The Key Steps and Technical Approaches for QC of Tumor Organoids
The construction of organoids not only requires compliance and traceability of biological specimens, but also requires comprehensive lifecycle management encompassing sample collection, reception, processing, QC, cryopreservation, and resuscitation. The establishment of tumor organoid living biobanks requires a stringent QC system, 20 which is essential for guaranteeing the accuracy and reliability of research data, facilitating precision clinical decision-making, standardizing biobanking protocols, and ensuring the sustainable utilization of organoid resources.
QC in tissue sample collection, preservation, and transportation
The quality of tissue specimens directly determines the success rate of organoid culture. Therefore, standardized protocols for sample collection, preservation, and transportation are critical to ensure successful organoid establishment. Tumor tissue collection must strictly adhere to ethical guidelines, including obtaining fully informed patient consent and ensuring privacy protection.
The size and quality of the initial tumor specimen are critical determinants of successful organoid establishment.

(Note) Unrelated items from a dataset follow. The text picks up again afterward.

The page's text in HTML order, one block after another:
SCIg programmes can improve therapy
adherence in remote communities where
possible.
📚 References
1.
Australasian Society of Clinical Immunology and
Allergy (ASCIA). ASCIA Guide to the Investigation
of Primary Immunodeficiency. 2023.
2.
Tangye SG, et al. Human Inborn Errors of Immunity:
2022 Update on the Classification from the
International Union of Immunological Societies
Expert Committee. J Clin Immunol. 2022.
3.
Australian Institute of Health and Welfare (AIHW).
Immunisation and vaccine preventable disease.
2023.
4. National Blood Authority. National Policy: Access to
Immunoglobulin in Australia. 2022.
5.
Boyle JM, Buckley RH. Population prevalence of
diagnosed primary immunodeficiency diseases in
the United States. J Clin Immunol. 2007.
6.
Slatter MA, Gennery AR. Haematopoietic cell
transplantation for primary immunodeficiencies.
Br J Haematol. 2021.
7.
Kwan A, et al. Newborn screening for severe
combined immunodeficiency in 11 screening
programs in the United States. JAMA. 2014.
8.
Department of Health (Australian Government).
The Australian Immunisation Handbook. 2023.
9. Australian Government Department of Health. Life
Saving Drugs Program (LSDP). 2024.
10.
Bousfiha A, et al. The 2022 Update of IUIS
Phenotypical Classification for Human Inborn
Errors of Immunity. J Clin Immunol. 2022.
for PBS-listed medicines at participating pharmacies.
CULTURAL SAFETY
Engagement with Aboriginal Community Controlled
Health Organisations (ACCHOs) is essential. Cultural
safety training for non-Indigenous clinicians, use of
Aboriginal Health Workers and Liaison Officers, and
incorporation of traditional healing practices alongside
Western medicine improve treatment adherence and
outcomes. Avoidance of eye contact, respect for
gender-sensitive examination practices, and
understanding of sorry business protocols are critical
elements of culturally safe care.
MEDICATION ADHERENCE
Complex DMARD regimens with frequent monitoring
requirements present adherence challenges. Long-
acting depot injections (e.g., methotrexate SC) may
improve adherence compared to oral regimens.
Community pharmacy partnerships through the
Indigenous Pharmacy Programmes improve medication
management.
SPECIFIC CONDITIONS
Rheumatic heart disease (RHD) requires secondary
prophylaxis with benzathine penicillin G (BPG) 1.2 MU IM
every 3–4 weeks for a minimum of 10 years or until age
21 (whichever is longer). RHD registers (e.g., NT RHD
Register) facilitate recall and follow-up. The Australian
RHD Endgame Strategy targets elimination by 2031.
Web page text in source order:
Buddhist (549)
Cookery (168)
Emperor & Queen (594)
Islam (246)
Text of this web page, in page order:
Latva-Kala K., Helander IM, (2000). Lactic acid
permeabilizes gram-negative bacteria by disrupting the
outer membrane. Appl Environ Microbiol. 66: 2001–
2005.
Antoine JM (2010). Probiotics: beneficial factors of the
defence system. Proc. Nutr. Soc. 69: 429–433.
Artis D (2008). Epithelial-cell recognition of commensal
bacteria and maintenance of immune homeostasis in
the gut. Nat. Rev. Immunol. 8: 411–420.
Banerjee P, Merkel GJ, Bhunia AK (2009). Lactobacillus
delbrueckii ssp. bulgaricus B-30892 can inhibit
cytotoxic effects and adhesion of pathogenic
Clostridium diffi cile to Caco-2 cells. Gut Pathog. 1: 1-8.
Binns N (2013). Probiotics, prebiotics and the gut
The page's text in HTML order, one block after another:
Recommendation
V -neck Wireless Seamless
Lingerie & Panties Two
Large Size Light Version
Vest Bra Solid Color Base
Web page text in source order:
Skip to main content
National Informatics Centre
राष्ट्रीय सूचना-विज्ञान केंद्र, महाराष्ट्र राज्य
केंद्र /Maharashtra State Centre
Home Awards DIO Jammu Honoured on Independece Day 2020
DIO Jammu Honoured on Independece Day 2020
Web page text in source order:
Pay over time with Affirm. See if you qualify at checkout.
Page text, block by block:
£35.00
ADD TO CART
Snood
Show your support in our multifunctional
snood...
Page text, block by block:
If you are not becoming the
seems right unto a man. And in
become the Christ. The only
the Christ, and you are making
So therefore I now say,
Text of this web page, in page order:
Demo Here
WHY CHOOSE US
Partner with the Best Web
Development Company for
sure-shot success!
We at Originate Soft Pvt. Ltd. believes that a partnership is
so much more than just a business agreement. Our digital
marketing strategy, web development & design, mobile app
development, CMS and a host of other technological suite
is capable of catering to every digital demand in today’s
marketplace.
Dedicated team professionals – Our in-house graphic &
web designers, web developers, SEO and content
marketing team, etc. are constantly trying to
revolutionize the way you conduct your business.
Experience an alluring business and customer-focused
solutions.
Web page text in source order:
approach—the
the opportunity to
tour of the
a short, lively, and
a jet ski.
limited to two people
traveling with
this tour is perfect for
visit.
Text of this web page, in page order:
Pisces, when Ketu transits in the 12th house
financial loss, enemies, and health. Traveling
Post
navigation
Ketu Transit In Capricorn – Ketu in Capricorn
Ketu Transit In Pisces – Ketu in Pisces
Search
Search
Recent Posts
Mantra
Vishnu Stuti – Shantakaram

Larger specimens generally provide a higher initial cell count and viability, but they also carry a greater risk of central necrosis, which can compromise culture purity. Generally, surgical specimens should be at least the size of three soybeans, needle biopsies require a minimum of three needles, and endoscopic biopsies need at least six tissue fragments. Samples should be collected and transported on ice or at 2°C–8°C in specialized tissue preservation media to minimize ischemic stress and maintain cell viability. Strict avoidance of freeze–thaw cycles is critical for fresh tissue. While the use of fresh tissue is ideal for maximizing viability, it is noted that under specific and optimized cryopreservation protocols, the generation of viable organoids from frozen specimens has been reported in certain studies.21,22 However, the freezing process may introduce cellular differences and reduced drug response. However, whether this method is applicable to all cell types requires further validation. The choice of preservation method and solution—including commercially available options—should be optimized and validated by the laboratory and documented as part of the standard operating procedure.23,24
Rigorous aseptic technique is paramount during collection to inhibit microbial contamination. Existing research has demonstrated that the minimum amount of biopsy material plus the bacterial contaminations limited the success rate of organoid establishment to 74%. 25 Marinucci et al. 26 found that nonwashed colorectal carcinoma samples had a contamination rate of 62.5%, which decreased to 50% and 25% with phosphate-buffered saline (PBS) or penicillin/streptomycin-containing PBS, respectively. Although tumor tissues can retain viability for up to 72 hours in specialized preservation solutions under low-temperature conditions, it is strongly recommended to minimize this interval to prevent degradation of valuable samples. All transported specimens must be clearly labeled with essential identification information (e.g., tissue source, collection time) and matched with comprehensive clinical data. This information provides a crucial reference value for organoid construction and subsequent applications.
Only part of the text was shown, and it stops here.